# Recorded data
=== Section Start ===
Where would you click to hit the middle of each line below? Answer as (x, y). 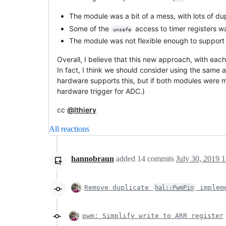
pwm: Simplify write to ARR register (153, 216)
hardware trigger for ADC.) (101, 91)
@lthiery (82, 110)
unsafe (122, 29)
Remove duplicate (119, 187)
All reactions (69, 129)
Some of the (90, 28)
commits (161, 159)
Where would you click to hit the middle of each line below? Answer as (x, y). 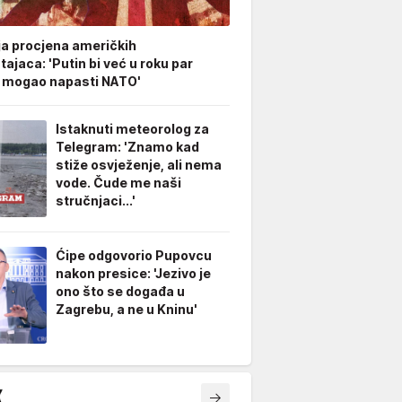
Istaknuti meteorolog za (132, 129)
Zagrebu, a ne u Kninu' (127, 309)
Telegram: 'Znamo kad (127, 147)
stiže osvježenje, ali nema (139, 165)
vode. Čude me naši (118, 183)
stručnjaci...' (96, 201)
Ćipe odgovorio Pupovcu (134, 255)
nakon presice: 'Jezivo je (133, 273)
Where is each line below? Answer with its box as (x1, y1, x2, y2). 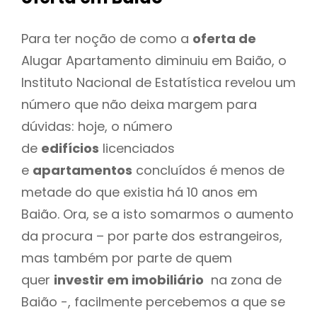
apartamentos (33, 161, 132, 179)
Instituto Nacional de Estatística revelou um (21, 73, 296, 91)
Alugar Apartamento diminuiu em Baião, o (21, 51, 287, 69)
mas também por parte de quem (21, 248, 232, 267)
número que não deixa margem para (21, 95, 257, 113)
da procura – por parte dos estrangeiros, (21, 226, 282, 245)
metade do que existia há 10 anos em (21, 183, 258, 201)
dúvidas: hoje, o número (21, 117, 173, 135)
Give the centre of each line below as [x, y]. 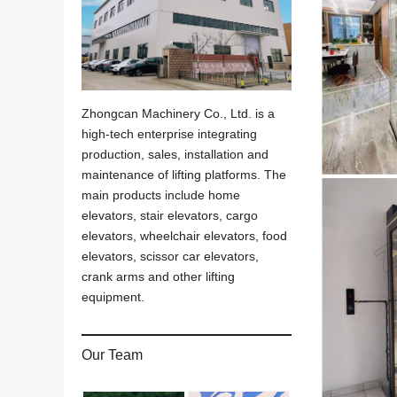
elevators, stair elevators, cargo [170, 215]
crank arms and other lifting [158, 276]
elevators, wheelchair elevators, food [184, 235]
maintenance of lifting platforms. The [184, 174]
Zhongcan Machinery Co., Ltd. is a [178, 113]
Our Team [112, 354]
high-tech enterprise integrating [169, 133]
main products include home [161, 195]
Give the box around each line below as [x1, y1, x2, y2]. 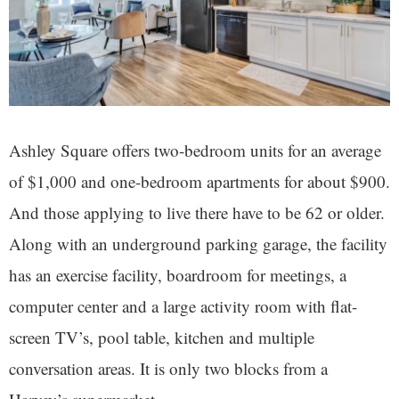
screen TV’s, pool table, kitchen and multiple [9, 326, 314, 349]
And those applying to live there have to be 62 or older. [9, 201, 385, 224]
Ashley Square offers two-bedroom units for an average [9, 139, 381, 162]
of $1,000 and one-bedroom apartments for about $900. [9, 170, 390, 193]
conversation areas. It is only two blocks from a [9, 357, 328, 380]
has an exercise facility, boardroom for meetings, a [9, 264, 346, 287]
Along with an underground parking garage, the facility [9, 232, 387, 256]
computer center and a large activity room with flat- [9, 295, 357, 318]
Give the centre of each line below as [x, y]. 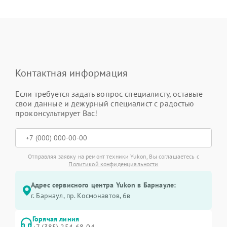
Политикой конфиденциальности [113, 164]
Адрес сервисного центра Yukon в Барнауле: [104, 185]
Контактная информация [72, 73]
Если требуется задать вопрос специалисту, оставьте [109, 94]
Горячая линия [56, 219]
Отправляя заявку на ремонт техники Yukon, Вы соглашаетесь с [113, 156]
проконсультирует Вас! [56, 113]
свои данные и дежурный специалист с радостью [105, 103]
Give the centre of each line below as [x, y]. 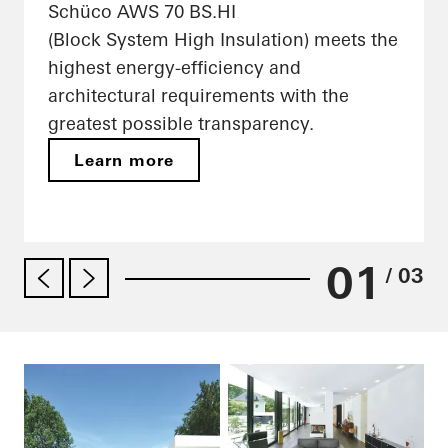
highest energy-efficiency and [174, 68]
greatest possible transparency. [181, 124]
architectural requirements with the [198, 96]
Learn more [124, 160]
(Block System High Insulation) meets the [223, 40]
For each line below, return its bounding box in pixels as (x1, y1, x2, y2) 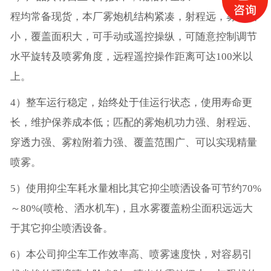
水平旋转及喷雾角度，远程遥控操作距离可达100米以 (10, 51, 253, 63)
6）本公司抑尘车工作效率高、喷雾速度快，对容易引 (10, 249, 252, 261)
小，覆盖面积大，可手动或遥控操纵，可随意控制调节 (10, 31, 257, 43)
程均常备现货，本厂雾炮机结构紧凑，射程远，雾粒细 (10, 11, 257, 23)
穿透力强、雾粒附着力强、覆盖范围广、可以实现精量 (10, 137, 257, 149)
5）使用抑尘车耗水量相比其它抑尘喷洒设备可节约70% (10, 183, 261, 195)
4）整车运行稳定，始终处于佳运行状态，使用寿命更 (10, 97, 252, 109)
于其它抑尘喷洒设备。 (10, 223, 113, 235)
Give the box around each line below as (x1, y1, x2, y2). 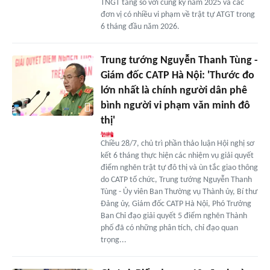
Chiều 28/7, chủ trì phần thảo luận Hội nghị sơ (100, 139, 254, 148)
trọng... (100, 235, 127, 245)
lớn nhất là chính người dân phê (100, 84, 247, 96)
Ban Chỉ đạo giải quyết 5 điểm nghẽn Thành (100, 211, 247, 221)
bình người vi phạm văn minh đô (100, 99, 250, 111)
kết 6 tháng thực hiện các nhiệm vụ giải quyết (100, 151, 254, 160)
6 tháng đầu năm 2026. (100, 22, 180, 31)
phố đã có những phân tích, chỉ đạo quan (100, 223, 238, 233)
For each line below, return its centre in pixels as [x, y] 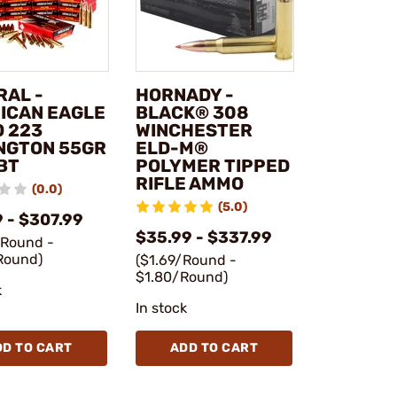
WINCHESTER [194, 130]
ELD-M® [171, 148]
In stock [161, 307]
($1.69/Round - [186, 260]
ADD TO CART [214, 347]
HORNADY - [184, 94]
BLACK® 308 [192, 112]
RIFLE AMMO [189, 183]
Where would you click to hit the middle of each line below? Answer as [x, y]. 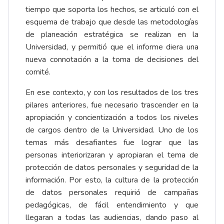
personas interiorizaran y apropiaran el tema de [112, 155]
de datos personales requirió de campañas [112, 193]
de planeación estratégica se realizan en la [112, 35]
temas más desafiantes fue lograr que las [112, 143]
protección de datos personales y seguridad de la [112, 168]
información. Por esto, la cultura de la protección [112, 180]
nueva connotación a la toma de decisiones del [112, 60]
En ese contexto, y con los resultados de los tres [112, 93]
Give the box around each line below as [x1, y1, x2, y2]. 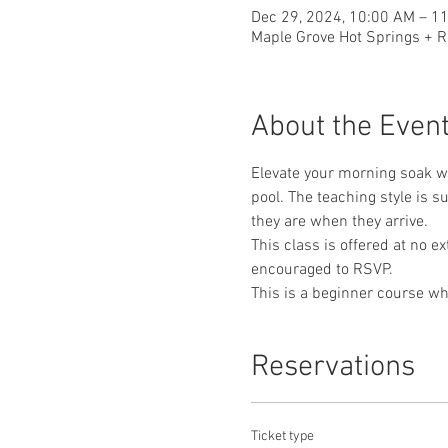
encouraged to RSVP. [250, 260, 393, 280]
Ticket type [250, 428, 314, 445]
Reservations [250, 349, 415, 386]
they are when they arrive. [250, 212, 432, 232]
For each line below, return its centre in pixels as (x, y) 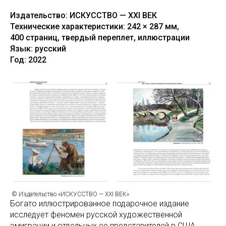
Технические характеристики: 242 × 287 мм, (95, 26)
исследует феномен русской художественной (96, 215)
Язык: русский (38, 49)
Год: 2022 (28, 60)
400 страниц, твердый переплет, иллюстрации (100, 38)
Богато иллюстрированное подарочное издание (100, 204)
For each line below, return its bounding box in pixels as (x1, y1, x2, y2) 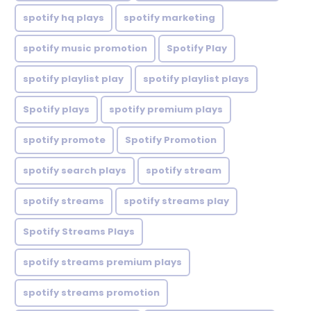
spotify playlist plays (143, 72, 249, 86)
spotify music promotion (23, 42, 147, 56)
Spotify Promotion (125, 133, 217, 147)
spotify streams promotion (23, 286, 160, 300)
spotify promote (23, 133, 106, 147)
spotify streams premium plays (23, 255, 182, 269)
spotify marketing (124, 11, 215, 25)
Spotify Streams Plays (23, 225, 135, 239)
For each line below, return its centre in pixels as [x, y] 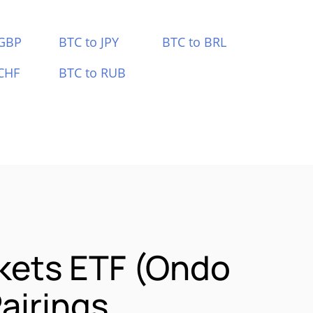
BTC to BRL [195, 42]
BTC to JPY [88, 42]
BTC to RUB [92, 73]
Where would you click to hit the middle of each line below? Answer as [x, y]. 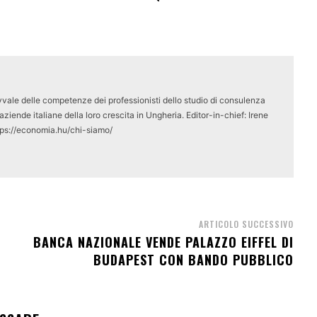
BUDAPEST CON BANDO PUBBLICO [193, 260]
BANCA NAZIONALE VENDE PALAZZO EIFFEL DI [163, 242]
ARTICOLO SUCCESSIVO [246, 224]
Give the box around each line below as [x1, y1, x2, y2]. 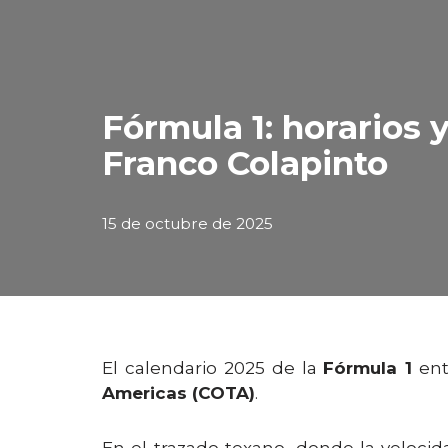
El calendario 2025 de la [102, 358, 324, 378]
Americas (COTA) [102, 383, 255, 403]
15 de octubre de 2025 [102, 214, 273, 233]
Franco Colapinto [102, 143, 388, 183]
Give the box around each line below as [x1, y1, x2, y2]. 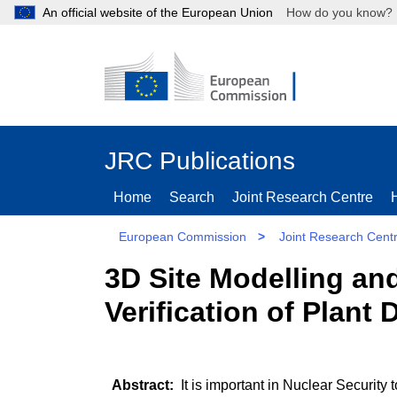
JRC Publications [105, 147, 295, 175]
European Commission [119, 230, 246, 244]
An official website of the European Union [43, 5, 273, 19]
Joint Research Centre [232, 190, 373, 205]
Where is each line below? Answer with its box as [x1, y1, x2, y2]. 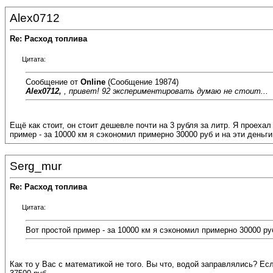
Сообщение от [26, 77, 80, 87]
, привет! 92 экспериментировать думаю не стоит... [64, 86, 268, 96]
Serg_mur [10, 160, 62, 172]
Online [80, 77, 105, 87]
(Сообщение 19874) [105, 77, 179, 87]
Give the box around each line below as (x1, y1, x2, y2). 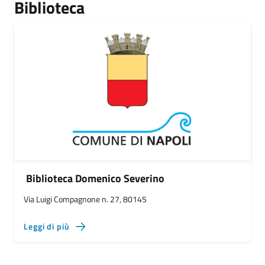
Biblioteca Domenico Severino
=== Section End ===
# AIM OF THE EXERCISE
Using the data above, return every line that contains the string "parte".

# ANSWER BOX
mas também por parte de quem (21, 248, 232, 267)
da procura – por parte dos estrangeiros, (21, 226, 282, 245)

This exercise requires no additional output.